Jean-Pierre Guignon, né Giovanni Pietro Ghignone (10 February 1702 – 30 January 1774) was an 18th-century Franco-Italian composer and violinist.

== Life ==
Born in Turin, Guignon was the son of a merchant from this city and a disciple of Giovanni Battista Somis. He gave his first performance in Paris in 1725. He became a musician in the chapel of the Prince of Savoie-Carignan in 1730, a position he retained for about 20 years. At the same time, he was admired by the queen and also entered the royal chapel in 1733, where he remained until his pension in 1762.

His merits as a violinist earned him the nickname of "Roy des violonistes", i.e. director of the ménestrandise, a title which was then in disuse and which would be deleted after him. The performances of his own concertos and those of the Venetian master Antonio Vivaldi at the Concert Spirituel were received with great success.

A viola da gamba piece and a solo harpsichord piece by Antoine Forqueray bears his name: La Guignon, published in 1747 by Forqueray's son Jean-Baptiste. However, the similarity of age between Guignon and Jean-Baptiste may indicate that Jean-Baptiste actually wrote the pieces, and published them in his father's name.
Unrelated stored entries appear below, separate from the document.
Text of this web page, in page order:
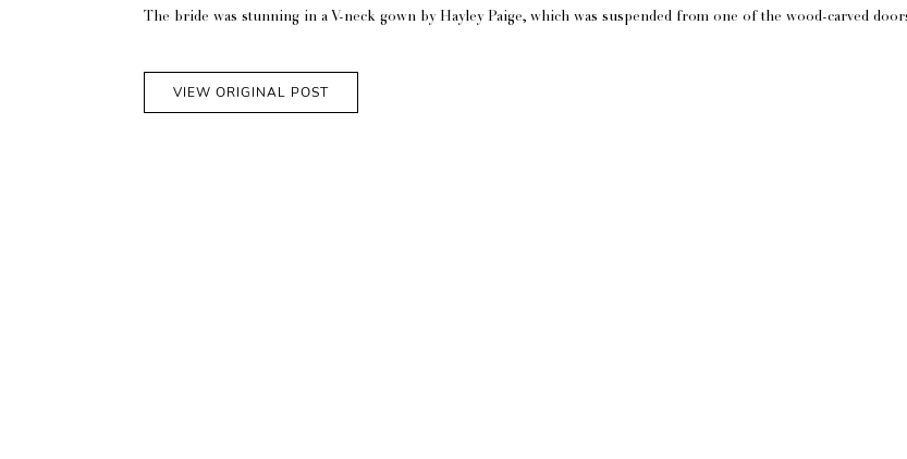
The bride was stunning in a V-neck gown by Hayley Paige, which was suspended from one of the wood-carved
VIEW ORIGINAL POST
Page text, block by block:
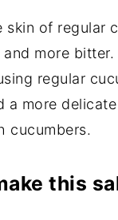
skin of regular
more bitter.
regular
a more
cucumbers.
this
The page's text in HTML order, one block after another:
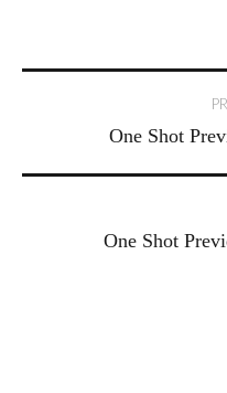
navigation
One Shot
One Shot
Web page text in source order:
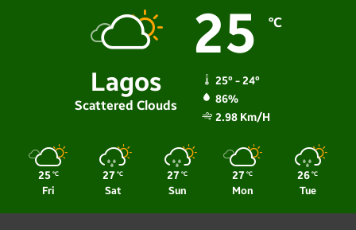
Lagos
Scattered Clouds
25 ℃
25º - 24º
86%
2.98 Km/h
25 ℃
Fri
27 ℃
Sat
27 ℃
Sun
27 ℃
Mon
26 ℃
Tue
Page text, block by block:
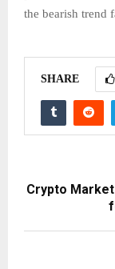
the bearish trend
SHARE
Crypto
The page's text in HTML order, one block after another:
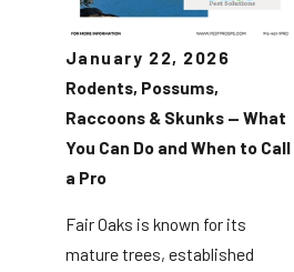
January 22, 2026
Rodents, Possums,
Raccoons & Skunks — What
You Can Do and When to Call
a Pro
Fair Oaks is known for its
mature trees, established
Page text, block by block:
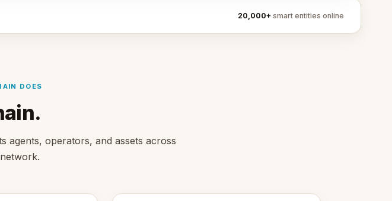
20,000+ smart entities online
DOES
agents, operators, and assets across
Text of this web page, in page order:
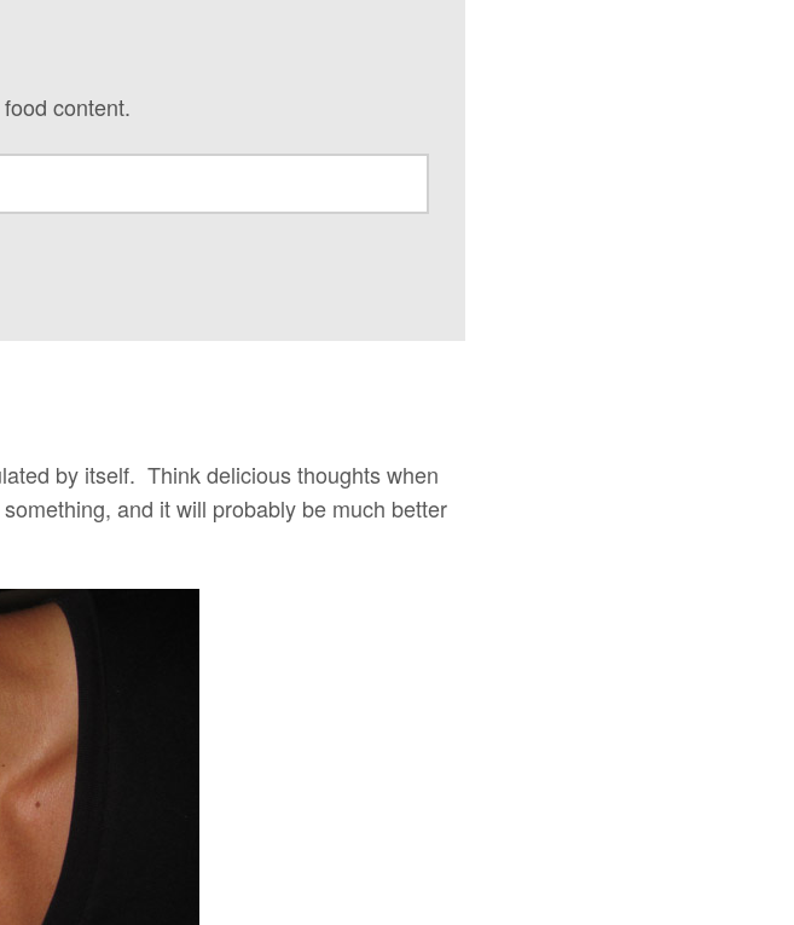
content.
by itself. Think delicious thoughts when
and it will probably be much better
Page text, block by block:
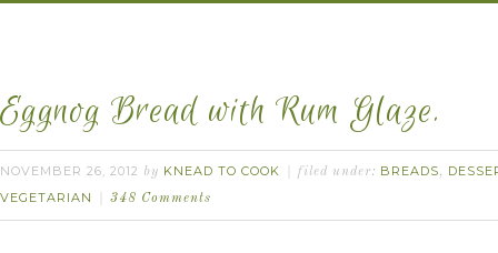
Eggnog Bread with Rum Glaze.
NOVEMBER 26, 2012 by KNEAD TO COOK filed under: BREADS,
VEGETARIAN
348 Comments
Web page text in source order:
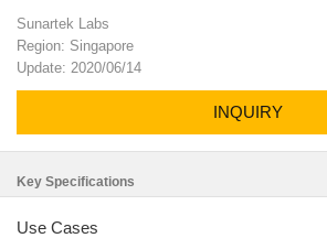
Sunartek Labs
Region: Singapore
Update: 2020/06/14
INQUIRY
Key Specifications
Use Cases
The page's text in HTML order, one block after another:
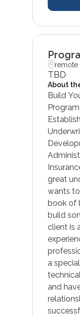
remote
TBD
About
Build
great
wants
book of
build
client is
a
and
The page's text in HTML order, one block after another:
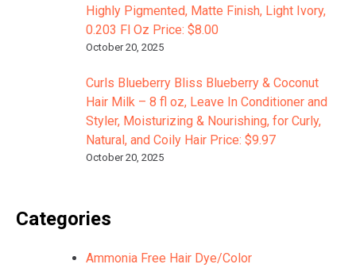
Highly Pigmented, Matte Finish, Light Ivory,
0.203 Fl Oz Price: $8.00
October 20, 2025
Curls Blueberry Bliss Blueberry & Coconut
Hair Milk – 8 fl oz, Leave In Conditioner and
Styler, Moisturizing & Nourishing, for Curly,
Natural, and Coily Hair Price: $9.97
October 20, 2025
Categories
Ammonia Free Hair Dye/Color
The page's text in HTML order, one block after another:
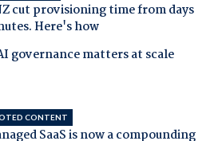
cut provisioning time from days
Here's how
governance matters at scale
CONTENT
SaaS is now a compounding
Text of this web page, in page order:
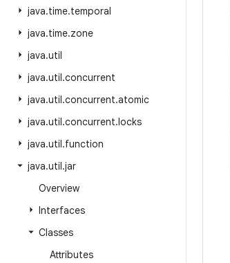
java.time.temporal
java.time.zone
java.util
java.util.concurrent
java.util.concurrent.atomic
java.util.concurrent.locks
java.util.function
java.util.jar
Overview
Interfaces
Classes
Attributes
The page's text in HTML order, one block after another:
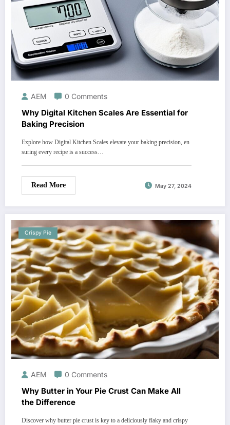
AEM 0 Comments
Why Digital Kitchen Scales Are Essential for
Baking Precision
Explore how Digital Kitchen Scales elevate your baking precision, en
suring every recipe is a success…
Read More May 27, 2024
Crispy Pie
AEM 0 Comments
Why Butter in Your Pie Crust Can Make All
the Difference
Discover why butter pie crust is key to a deliciously flaky and crispy
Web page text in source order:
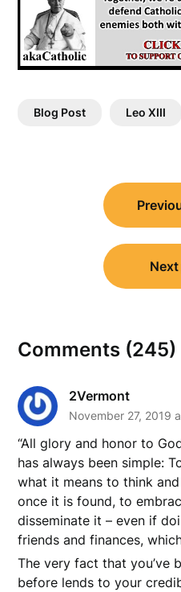
Blog Post Leo XIII
navigation
Comments (245)
2Vermont
November 27, 2019
“All glory and honor to
has always been simple:
what it means to think
once it is found, to
disseminate it – even if
friends and finances,
The very fact that you’ve
before lends to your

== Royal Maître des Ménétriers ==
In 1741, king Louis XV granted him French nationality and the title of "Royal Master of the Menetriers". Guignon thus supervised the singers and dancers of the kingdom, officially becoming the first violin of the time.

Guignon died in Versailles aged 71.

== Selected works ==
- 18 duets for two violins (Op. II, III and VII),
- 17 violin sonatas with basso continuo (Op. I and VI)
- 1 sonata for transverse flute with basso continuo (Op. I No 8)
- 12 trio sonatas (Op. IV and V)
- His violin concertos, masses and other compositions were not printed.